When encoding new episodic memories, visual and semantic processing is proposed to make distinct contributions to accurate memory and memory distortions. Here, we used fMRI and preregistered representational similarity analysis to uncover the representations that predict true and false recognition of unfamiliar objects. Two semantic models captured coarse-grained taxonomic categories and specific object features, respectively, while two perceptual models embodied low-level visual properties. Twenty-eight female and male participants encoded images of objects during fMRI scanning, and later had to discriminate studied objects from similar lures and novel objects in a recognition memory test. Both perceptual and semantic models predicted true memory. When studied objects were later identified correctly, neural patterns corresponded to low-level visual representations of these object images in the early visual cortex, lingual, and fusiform gyri. In a similar fashion, alignment of neural patterns with fine-grained semantic feature representations in the fusiform gyrus also predicted true recognition.

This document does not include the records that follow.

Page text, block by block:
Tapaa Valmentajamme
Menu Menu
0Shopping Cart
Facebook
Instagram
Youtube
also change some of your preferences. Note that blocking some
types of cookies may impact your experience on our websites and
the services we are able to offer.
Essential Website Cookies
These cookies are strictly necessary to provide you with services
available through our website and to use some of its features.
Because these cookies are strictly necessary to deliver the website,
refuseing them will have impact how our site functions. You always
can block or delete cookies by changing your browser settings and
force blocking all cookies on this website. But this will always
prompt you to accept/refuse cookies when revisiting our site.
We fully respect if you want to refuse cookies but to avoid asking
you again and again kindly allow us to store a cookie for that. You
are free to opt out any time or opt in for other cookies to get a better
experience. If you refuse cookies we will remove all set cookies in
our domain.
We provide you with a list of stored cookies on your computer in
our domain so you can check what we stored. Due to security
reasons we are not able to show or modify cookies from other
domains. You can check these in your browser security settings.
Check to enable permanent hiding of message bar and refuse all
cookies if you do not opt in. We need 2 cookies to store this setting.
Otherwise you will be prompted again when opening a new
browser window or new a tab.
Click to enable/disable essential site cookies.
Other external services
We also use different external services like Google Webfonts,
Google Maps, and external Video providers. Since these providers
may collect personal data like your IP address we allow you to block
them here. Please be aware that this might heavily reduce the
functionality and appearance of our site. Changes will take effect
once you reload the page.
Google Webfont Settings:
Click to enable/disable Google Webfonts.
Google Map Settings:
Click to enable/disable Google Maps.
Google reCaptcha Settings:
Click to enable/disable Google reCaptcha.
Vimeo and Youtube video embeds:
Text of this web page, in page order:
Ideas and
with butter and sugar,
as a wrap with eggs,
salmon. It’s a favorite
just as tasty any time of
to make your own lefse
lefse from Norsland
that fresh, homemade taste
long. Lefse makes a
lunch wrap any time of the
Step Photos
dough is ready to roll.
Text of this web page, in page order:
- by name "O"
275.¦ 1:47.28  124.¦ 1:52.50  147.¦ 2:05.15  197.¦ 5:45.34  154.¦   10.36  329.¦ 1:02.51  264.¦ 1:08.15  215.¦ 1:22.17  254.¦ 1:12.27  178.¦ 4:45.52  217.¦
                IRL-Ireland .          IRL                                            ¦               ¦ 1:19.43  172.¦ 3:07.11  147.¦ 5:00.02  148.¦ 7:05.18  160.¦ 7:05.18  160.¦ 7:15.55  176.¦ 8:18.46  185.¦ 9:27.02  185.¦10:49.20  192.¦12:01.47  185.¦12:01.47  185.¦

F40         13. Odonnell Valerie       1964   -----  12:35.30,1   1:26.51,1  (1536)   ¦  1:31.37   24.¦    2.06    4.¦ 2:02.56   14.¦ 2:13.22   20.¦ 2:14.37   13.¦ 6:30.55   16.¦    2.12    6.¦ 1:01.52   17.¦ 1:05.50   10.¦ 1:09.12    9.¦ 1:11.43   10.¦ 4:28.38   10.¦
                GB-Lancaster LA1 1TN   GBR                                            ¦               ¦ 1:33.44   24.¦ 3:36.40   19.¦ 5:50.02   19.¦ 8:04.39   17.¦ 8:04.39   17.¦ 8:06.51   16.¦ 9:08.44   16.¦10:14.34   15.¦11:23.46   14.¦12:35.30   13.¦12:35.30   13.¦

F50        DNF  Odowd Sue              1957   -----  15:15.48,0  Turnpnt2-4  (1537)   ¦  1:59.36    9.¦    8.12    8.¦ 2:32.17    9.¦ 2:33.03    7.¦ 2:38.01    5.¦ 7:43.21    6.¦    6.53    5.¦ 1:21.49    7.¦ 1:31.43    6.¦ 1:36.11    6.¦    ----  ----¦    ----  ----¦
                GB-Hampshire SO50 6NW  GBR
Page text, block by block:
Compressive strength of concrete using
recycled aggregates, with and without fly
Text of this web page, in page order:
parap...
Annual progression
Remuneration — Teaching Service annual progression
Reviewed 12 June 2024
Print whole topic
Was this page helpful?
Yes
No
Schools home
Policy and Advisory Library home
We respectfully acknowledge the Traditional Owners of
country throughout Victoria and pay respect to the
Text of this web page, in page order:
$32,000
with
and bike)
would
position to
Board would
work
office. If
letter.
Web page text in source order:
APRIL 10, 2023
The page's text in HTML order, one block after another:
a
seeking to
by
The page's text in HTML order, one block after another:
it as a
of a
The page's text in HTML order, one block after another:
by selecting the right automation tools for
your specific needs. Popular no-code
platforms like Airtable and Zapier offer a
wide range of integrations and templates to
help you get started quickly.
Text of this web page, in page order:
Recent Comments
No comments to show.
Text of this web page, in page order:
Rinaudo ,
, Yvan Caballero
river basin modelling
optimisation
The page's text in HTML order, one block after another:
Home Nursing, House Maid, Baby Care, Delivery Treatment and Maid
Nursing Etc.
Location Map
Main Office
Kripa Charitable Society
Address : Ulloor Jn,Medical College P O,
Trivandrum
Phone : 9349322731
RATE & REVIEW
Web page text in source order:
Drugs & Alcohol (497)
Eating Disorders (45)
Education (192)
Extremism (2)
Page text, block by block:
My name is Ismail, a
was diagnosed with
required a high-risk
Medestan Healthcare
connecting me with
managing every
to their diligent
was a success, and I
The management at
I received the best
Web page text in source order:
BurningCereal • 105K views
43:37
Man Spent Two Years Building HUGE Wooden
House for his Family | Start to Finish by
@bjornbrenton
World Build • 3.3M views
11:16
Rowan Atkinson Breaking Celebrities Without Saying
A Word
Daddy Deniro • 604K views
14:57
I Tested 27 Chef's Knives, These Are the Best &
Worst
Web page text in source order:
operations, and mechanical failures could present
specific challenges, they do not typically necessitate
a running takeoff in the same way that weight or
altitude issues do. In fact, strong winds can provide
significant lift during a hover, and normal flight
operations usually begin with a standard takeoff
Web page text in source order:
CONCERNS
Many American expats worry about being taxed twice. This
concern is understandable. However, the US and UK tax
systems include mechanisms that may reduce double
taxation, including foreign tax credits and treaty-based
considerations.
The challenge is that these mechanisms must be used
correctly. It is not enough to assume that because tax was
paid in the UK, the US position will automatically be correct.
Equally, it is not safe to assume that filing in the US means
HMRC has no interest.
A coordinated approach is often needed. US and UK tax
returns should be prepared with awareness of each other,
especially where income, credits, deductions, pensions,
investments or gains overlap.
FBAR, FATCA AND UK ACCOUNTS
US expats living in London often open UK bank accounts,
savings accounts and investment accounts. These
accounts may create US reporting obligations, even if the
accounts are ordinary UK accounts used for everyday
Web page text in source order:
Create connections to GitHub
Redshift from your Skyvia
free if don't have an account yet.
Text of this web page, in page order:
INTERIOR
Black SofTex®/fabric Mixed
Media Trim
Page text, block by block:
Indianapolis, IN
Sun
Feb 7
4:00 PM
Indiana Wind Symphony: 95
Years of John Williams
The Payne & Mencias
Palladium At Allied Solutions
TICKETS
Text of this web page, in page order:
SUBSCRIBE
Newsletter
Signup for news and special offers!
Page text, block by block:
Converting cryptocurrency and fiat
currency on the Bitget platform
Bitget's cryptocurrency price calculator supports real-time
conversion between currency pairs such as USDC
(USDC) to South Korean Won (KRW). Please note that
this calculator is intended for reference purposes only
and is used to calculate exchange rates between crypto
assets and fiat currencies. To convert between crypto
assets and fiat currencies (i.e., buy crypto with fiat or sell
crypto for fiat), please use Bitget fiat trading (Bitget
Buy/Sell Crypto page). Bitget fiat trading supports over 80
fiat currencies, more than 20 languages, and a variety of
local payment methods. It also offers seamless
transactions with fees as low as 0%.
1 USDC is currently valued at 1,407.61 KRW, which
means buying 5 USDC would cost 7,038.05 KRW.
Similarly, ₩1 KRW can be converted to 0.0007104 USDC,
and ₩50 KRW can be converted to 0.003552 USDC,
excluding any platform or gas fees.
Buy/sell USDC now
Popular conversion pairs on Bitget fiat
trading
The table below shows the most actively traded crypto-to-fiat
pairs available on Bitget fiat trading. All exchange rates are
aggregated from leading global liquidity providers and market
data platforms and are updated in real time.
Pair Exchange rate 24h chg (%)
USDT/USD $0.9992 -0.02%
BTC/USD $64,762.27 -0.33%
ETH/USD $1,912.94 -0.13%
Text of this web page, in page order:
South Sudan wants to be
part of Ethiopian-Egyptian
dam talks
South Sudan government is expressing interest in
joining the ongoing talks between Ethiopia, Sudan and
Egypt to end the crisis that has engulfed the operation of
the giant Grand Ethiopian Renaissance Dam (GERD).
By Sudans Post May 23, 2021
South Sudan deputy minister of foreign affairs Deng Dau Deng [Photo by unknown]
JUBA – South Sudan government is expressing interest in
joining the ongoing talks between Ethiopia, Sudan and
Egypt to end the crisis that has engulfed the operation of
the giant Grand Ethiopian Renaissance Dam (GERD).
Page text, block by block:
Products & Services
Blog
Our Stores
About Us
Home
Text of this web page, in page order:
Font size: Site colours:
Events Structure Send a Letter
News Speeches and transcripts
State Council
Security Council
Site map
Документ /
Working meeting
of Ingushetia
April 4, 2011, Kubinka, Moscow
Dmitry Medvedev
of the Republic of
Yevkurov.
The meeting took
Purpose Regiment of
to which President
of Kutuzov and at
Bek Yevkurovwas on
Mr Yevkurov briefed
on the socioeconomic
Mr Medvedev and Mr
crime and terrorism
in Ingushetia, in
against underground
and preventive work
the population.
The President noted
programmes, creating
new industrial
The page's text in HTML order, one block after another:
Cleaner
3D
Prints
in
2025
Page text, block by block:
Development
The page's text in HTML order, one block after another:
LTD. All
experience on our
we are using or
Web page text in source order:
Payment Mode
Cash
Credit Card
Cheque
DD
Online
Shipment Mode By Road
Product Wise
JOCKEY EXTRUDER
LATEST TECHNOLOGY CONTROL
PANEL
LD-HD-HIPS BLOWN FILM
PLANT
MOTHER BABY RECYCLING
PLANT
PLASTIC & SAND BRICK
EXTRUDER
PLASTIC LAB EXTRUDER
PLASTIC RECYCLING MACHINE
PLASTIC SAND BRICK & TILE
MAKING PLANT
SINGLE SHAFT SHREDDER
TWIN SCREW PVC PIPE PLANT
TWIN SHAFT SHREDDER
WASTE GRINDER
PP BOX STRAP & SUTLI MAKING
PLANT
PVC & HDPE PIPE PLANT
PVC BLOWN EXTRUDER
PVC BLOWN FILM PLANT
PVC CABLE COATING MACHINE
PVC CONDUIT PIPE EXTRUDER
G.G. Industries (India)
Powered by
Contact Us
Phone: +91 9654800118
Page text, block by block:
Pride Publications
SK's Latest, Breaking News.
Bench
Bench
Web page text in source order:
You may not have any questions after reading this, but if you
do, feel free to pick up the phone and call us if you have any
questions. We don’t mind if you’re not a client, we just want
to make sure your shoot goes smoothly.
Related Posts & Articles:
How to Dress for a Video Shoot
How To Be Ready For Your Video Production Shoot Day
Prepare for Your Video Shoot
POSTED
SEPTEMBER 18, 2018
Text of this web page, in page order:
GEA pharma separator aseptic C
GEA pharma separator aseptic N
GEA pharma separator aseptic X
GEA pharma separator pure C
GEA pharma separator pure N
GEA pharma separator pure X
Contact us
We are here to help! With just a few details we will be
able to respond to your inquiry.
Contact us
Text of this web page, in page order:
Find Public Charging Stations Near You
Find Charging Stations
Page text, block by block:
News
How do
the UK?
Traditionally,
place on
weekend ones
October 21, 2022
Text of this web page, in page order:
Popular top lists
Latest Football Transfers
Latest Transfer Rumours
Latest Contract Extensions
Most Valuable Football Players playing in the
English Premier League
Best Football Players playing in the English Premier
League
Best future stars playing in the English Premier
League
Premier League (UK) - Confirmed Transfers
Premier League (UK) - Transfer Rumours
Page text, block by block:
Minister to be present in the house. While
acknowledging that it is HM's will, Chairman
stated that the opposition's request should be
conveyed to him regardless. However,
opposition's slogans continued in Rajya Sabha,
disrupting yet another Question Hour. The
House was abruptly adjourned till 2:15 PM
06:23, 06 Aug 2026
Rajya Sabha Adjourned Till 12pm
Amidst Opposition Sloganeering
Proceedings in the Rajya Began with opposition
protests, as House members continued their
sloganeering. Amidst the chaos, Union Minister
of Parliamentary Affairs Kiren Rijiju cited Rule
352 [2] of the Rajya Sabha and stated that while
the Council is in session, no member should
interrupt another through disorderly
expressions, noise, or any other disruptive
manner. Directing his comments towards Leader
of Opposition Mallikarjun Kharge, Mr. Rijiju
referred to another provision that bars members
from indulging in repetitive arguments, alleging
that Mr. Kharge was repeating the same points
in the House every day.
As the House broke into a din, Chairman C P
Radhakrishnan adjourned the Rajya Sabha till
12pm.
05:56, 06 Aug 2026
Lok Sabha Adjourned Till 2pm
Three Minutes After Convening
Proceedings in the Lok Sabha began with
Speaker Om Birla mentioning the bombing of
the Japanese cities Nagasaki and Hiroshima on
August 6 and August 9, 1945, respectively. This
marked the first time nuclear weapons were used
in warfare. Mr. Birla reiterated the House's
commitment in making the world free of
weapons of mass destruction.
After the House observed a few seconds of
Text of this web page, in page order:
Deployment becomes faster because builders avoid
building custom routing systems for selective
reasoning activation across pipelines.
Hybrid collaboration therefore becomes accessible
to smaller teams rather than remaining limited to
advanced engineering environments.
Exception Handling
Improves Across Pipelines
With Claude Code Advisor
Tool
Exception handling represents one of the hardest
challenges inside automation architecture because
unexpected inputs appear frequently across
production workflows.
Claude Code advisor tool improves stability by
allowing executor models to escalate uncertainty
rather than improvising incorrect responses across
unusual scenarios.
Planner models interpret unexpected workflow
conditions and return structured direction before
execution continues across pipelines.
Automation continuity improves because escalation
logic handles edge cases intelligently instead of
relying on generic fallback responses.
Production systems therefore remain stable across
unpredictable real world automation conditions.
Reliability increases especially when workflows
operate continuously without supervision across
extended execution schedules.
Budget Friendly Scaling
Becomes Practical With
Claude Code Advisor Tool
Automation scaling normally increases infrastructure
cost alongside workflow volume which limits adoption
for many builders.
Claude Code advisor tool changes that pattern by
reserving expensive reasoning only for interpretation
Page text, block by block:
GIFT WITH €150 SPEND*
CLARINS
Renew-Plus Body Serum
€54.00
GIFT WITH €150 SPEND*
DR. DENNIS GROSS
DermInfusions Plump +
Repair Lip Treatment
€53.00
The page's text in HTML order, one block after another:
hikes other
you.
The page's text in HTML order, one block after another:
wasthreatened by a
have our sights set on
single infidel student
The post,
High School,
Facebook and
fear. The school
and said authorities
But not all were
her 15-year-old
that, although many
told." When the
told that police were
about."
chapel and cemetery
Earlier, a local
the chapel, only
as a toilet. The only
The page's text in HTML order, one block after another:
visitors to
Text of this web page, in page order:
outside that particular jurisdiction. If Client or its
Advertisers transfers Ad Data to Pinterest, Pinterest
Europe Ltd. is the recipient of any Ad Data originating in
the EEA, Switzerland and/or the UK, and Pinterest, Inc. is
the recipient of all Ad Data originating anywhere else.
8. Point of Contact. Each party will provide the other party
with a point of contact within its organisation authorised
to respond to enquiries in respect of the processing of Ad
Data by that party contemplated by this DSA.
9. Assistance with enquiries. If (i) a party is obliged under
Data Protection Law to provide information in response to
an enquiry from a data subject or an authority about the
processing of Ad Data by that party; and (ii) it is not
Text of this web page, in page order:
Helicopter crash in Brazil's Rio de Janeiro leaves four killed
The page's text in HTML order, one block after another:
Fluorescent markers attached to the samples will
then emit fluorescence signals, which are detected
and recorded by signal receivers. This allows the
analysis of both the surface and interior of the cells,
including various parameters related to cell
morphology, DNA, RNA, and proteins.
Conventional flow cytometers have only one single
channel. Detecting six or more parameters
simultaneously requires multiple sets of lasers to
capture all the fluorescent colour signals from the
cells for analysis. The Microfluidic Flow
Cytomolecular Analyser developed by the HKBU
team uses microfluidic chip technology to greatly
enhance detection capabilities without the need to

However, emphasis on coarser taxonomic representations predicted forgetting more anteriorly in the anterior ventral temporal cortex, left inferior frontal gyrus and, in an exploratory analysis, left perirhinal cortex. In contrast, false recognition of similar lure objects was associated with weaker visual analysis posteriorly in early visual and left occipitotemporal cortex. The results implicate multiple perceptual and semantic representations in successful memory encoding and suggest that fine-grained semantic as well as visual analysis contributes to accurate later recognition, while processing visual image detail is critical for avoiding false recognition errors.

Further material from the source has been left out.